I don't quote the following to discount what the article is saying, I think it is what the article is saying:
> This may or may not be OK for your market—"good internet" tends to be in population centers, and population centers tend to contain more businesses and consumers.
and this:
> That said, I'm deliberately not making any moral judgments here. If you think you're in a situation where you can ignore this data, I'm not going to come after you. But if you dismiss it out of hand, you're likely going to be putting your users (and business) in a tough spot.
So yes, please assume that even your most adept power users will have crappy internet at least some of the time.
New headline: Betteridge's rule finally defeated. Or is it?
Next que...<loading>
There is no need or moral obligation for all of the internet to be accessible to everyone. If you're not a millionaire, you're not going to be join a rich country club.
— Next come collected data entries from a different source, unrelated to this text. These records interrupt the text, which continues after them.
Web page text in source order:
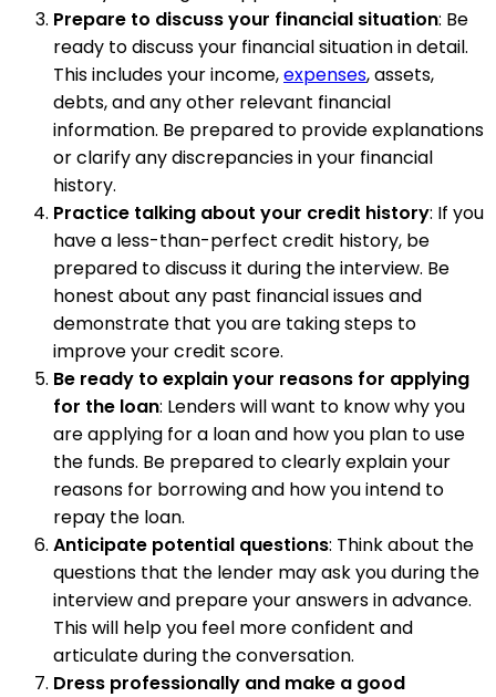
Prepare to discuss your financial situation: Be
ready to discuss your financial situation in detail.
This includes your income,expenses, assets,
debts, and any other relevant financial
information. Be prepared to provide explanations
or clarify any discrepancies in your financial
history.
Practice talking about your credit history: If you
have a less-than-perfect credit history, be
prepared to discuss it during the interview. Be
honest about any past financial issues and
demonstrate that you are taking steps to
improve your credit score.
Be ready to explain your reasons for applying
for the loan: Lenders will want to know why you
are applying for a loan and how you plan to use
the funds. Be prepared to clearly explain your
reasons for borrowing and how you intend to
repay the loan.
Anticipate potential questions: Think about the
questions that the lender may ask you during the
interview and prepare your answers in advance.
This will help you feel more confident and
articulate during the conversation.
Dress professionally and make a good
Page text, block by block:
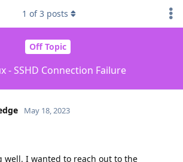
Off Topic
- SSHD Connection Failure
1 of3 posts
May 18, 2023
well. I wanted to reach out to the
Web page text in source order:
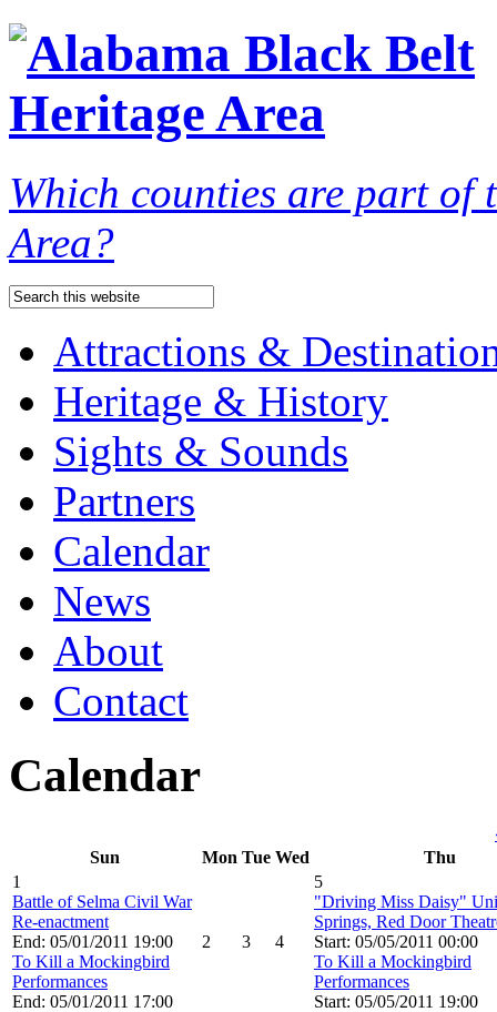
Which counties are part of
Area?
Attractions &
Heritage & History
Sights & Sounds
Partners
Calendar
News
About
Contact
Calendar
Sun
Mon Tue Wed
Thu
1
Battle of Selma Civil War
Re-enactment
End: 05/01/2011 19:00
To Kill a Mockingbird
Performances
End: 05/01/2011 17:00
2 3 4
5
"Driving Miss Daisy"
Springs, Red Door
Start: 05/05/2011 00:00
To Kill a Mockingbird
Performances
Start: 05/05/2011 19:00
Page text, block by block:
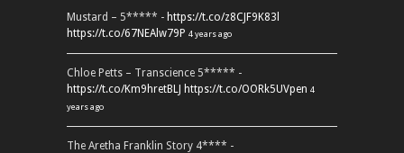
Mustard – 5***** - https://t.co/z8CJF9K83l
https://t.co/67NEAlw79P 4 years ago
Chloe Petts – Transcience 5***** -
https://t.co/Km9hretBLJ https://t.co/OORk5UVpen 4
years ago
The Aretha Franklin Story 4**** -
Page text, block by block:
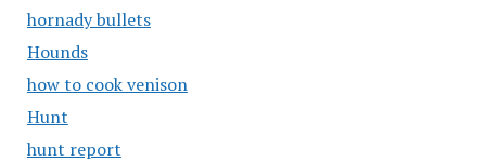
hornady bullets
Hounds
how to cook venison
Hunt
hunt report

If you don't have a background in physics, the latest research won't be accessible to you. If you don't have a decent video card, you won't be able to play many of the latest games. The idea that everything should be equally accessible to everyone is simply the wrong assumption. Inequality is not a bad thing per se.
However, good design principles involve an element of parsimony. Not minimalism, mind you, but a purposeful use of technology. So if the content you wish to show is best served by something resource intensive that excludes some or even most people from using it, but those that can access it are the intended audience, then that's fine. But if you're just jamming a crapton of worthless gimmickry into your website that doesn't serve the purpose of the website, and on top of that, it prevents your target audience from using it, then that's just bad design.
Begin with purpose and a clear view of your intended audience and most of this problem will go away. We already do that by making websites that work with both mobile and desktop browsers. You don't necessarily need to make resource heaviness a first-order concern. It's already entailed by audience and informed by the needs of the presentation.